And I'd like to congratulate Hell Nico for winning today's "Comment Without Reading The Article" award. He did almost no work for this honour, I'm sure he's proud.

"The white Hyborian civilizations may be healthy and vibrant now, but they are also doomed. The failing eastern civilizations are a warning - they too were once young and strong. Their fall comes not from any racial inferiority, but from the decadence that comes to all civilizations."

So, The Decline of the West by Oswald Spengler, with extra swordplay? Now there's a tag line to shift units.

Howard tended to exalt barbarism (as typified by Conan and similar characters) over "savagery" or civilization, and he did so regardless of the skin color of the barbarian in question.

Of course, while rugged individualists make for interesting characters, they tend not to make for good societies. Which one could argue Howard acknowledged in some of his King Conan stories.

"...swarthy or sun-browned skin."

I haven't really read much of the Conan books, but I was always under the impression that him having slightly darker skin was more about showing the fact that he was a wandering warrior, and thus spent a whole lot of time out in the sun.

Ihateregistering1:
"...swarthy or sun-browned skin."

I haven't really read much of the Conan books, but I was always under the impression that him having slightly darker skin was more about showing the fact that he was a wandering warrior, and thus spent a whole lot of time out in the sun.

It was also meant to evoke a visible difference between Conan and the "civilized whites" of the younger kingdoms. This is reinforced by some of the other barbarian characters Conan befriends who are black or asian who are also exalted over their "civilized" counterparts. Both his skin color and his hair color are used to show that he's a barbarian, different from those in the cities in which he spends his time. While one might assume his skin coloration comes from his savage lifestyle instead of his ethnicity, it serves the same purpose regardless.

A nice read that summarizes pretty well my feelings on the Conan franchise, although it doesn't mention one vital little detail that so often seems to elude those seeking to adapt his stories and which I always like to bring up: Horror.

Conan might not have been strictly a horror franchise but it definitely had all the hallmarks of what we'd today call 'dark fantasy'. Crumbling ancient empires sheltering dark mystical secrets, the small bastions of civilization besieged seemingly on all sides by dark and horrifying terrors that lurk without seeking to bring about their demise, and a rumbling uneasiness that hints that, as mentioned in the article, everything is teetering on the brink of demise.

I think that's part of why I enjoy the series so much. It's just so unsettling, with a sort of fantasy H.P.Lovecraft vibe to it (Which makes sense considering the two authors were friends) that lends it a unique atmosphere most fantasy tends to lack.
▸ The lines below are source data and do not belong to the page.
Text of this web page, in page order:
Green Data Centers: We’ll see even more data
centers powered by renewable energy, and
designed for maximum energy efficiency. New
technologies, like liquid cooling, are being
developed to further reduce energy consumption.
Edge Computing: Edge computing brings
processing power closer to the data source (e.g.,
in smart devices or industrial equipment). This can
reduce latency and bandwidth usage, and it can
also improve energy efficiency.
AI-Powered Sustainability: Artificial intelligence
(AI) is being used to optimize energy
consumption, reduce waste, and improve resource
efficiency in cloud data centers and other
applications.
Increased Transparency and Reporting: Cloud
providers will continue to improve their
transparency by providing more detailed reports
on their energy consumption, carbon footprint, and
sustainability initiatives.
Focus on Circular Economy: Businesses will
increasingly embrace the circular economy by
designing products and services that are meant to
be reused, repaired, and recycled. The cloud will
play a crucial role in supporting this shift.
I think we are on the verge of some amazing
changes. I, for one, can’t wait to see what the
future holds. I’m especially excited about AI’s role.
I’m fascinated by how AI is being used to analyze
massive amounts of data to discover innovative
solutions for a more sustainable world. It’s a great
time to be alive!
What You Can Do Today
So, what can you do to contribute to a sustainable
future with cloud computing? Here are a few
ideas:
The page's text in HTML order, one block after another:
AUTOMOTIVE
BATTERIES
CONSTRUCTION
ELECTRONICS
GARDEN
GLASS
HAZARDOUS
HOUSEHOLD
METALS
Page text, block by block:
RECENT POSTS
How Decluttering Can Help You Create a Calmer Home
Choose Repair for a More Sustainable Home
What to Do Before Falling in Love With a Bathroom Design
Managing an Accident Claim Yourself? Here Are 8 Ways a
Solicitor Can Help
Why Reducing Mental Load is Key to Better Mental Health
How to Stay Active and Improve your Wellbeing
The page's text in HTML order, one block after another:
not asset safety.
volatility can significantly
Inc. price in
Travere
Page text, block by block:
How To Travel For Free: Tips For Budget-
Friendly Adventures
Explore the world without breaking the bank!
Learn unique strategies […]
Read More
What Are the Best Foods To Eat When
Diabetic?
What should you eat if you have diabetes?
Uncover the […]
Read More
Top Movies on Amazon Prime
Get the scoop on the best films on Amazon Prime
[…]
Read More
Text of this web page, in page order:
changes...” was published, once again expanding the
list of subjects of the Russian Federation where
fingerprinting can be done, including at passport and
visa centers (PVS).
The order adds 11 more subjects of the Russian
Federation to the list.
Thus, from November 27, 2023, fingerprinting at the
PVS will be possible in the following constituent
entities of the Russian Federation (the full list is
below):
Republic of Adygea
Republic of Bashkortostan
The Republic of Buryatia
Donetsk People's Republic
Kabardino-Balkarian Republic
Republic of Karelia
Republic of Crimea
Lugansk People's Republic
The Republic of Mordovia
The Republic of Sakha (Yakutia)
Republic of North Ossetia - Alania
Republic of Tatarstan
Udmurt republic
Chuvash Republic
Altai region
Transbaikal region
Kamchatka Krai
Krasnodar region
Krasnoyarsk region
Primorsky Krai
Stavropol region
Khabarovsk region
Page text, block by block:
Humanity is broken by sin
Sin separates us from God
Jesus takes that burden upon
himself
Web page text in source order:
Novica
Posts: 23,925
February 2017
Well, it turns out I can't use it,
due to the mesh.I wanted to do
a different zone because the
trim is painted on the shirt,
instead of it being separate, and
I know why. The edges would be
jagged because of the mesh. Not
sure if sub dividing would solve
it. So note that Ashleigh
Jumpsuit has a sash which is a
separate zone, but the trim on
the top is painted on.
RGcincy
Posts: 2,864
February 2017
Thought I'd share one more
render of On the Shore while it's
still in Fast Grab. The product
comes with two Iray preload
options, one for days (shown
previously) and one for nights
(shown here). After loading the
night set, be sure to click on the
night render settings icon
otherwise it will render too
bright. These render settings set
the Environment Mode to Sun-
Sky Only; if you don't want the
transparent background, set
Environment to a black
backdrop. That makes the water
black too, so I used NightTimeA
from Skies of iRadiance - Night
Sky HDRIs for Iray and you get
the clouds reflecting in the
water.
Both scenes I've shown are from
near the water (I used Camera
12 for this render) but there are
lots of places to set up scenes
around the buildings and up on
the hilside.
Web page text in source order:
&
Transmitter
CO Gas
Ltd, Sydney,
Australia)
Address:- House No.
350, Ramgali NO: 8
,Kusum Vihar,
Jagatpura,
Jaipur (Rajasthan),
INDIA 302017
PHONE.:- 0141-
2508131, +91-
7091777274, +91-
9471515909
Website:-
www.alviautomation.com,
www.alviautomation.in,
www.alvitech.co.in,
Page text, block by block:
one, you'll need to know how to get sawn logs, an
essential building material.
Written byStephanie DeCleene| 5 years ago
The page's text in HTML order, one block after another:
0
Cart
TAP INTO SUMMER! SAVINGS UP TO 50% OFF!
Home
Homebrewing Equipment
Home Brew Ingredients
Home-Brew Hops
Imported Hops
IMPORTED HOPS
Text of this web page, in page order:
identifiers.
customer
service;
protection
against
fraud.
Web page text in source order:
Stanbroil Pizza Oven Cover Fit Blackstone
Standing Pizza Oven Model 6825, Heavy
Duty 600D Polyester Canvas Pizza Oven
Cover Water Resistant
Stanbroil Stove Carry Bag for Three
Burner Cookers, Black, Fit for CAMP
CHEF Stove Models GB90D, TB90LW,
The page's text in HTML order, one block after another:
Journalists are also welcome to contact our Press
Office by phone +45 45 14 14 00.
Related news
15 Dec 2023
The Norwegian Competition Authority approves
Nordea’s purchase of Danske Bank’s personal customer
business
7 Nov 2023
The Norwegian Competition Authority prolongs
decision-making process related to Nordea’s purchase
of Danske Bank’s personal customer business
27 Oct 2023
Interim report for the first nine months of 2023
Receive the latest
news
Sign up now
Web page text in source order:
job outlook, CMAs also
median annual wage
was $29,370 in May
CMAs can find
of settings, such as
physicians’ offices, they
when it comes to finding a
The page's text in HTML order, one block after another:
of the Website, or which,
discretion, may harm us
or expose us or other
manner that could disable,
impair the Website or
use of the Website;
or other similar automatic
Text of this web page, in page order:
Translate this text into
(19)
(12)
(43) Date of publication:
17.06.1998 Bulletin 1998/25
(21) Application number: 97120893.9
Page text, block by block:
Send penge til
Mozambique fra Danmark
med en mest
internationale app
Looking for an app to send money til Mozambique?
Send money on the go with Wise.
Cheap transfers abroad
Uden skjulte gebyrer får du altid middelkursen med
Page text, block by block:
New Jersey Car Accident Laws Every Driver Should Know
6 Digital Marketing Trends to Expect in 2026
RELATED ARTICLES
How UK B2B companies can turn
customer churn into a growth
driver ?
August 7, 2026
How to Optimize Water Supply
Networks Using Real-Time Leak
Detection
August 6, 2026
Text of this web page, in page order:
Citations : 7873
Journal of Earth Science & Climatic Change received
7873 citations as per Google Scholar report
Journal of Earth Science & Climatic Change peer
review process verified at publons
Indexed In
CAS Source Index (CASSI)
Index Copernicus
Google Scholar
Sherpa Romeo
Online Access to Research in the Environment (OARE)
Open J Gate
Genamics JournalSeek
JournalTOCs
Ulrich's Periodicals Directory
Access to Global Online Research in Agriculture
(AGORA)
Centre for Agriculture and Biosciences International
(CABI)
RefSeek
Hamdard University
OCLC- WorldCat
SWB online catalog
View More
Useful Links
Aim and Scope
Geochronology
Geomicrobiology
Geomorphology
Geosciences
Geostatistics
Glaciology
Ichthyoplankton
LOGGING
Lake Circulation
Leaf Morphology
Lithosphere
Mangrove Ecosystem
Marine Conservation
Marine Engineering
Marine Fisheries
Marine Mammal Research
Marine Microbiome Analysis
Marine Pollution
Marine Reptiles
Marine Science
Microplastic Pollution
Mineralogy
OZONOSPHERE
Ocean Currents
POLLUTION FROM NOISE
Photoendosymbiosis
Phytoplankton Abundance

I was always given the impression, especially when Conan, Bran Mak Morn, or another more 'modern' character, encountered the likes of Kull or Gonar or another of the ancient Valusians- which, if memory serves me, were the predecessors to the Picts and Cimmerians, that they were looking at a glorious state from their past, a glimpse of a being from a golden age. So yes, not strictly speaking a white race, the Cimmerians.

I actually found the racism quite entertaining, if harmless, in most of Robert's stories, as it lent a sort of base stereotyping to all of the characters- just a simple veneer to set the stage for the arguably more complex main characters. That is not to say that I don't see how some of the portrayals might have been meant to draw modern parallels, and could be seen as quite tasteless- the Conan/Mak Morn stories involving the 'little people' and their possibly oriental ancestry always smacked of it the worst, in my mind.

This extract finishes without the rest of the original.